TID     PRIO USER      DISK READ   DISK WRITE  GRAPH[R+W]▽   COMMAND      
433     be/4 root      5,25 M      48,05 M   ⠀⠀⠀⠀⠀⠀⠀⡇⠀⠀⠀⠀⠀⠀btrfs-transaction                            

@computersavvy

That was very in-depth. Thanks a lot.

So if I surmised it correctly, the combination of SMR and BTRFS is not a very good one.
I think I will buy an NVMe PCIe adapter (all SATAs occupied) and a NVMe drive to host the system.
Do you think it advisable to keep those drives (as data drives, not system) in BTRFS or change it to other FS? I am mainly concerned with durability now. Does BTRFS negatively impact drives lifespan?

Not as btrfs in my opinion.
Those drives with SMR tech may work well as data storage (read mostly), but do not work well with frequent writing. They work reasonably well with an ext4 file system which does not use CoW to copy with every write to the drive.

2 Likes

Thanks, Jeff, for actually giving some context to the ext4 recommendation. To elaborate, the issue isn’t that BTRFS is a bad filesystem (though there are threads here where people claim that), it’s that BTRFS is a CoW (copy on write) filesystem. This means that changes to a file requires reading the old data and writing it somewhere else. And mechanical harddisks aren’t suitable for this kind of workload, the constant seeking severely hurts performance. And this is made even worse with SMR.

3 Likes

If your motherboard has an M.2 PCIe slot this would not be required.

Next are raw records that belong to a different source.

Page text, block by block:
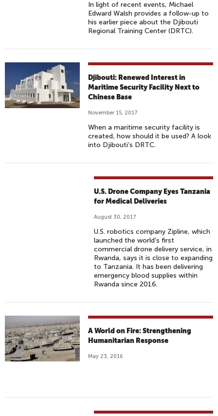
In light of recent events, Michael
Edward Walsh provides a follow-up to
his earlier piece about the Djibouti
Regional Training Center (DRTC).
Djibouti: Renewed Interest in
Maritime Security Facility Next to
Chinese Base
November 15, 2017
When a maritime security facility is
created, how should it be used? A look
into Djibouti’s DRTC.
U.S. Drone Company Eyes Tanzania
for Medical Deliveries
August 30, 2017
U.S. robotics company Zipline, which
launched the world's first
commercial drone delivery service, in
Rwanda, says it is close to expanding
to Tanzania. It has been delivering
emergency blood supplies within
Rwanda since 2016.
A World on Fire: Strengthening
Humanitarian Response
May 23, 2016

Another option, if you have no M.2 PCIe slot, would be to get an nvme SSD with a usb enclosure and boot from that usb device.

If you use a PCIe adapter with M.2 slot it then is also possible that the nvme device may not be accessible for booting since any drivers needed would not be loaded until the system was at least partway into the boot sequence.

It may be better to use a PCIe SATA card and move some of the SATA devices to that card instead of the NVME.

My motherboard has 6 sata ports and 2 M.2 PCIe slots plus one M.2 SATA slot (which would take up 2 of the 6 sata ports and remains unused).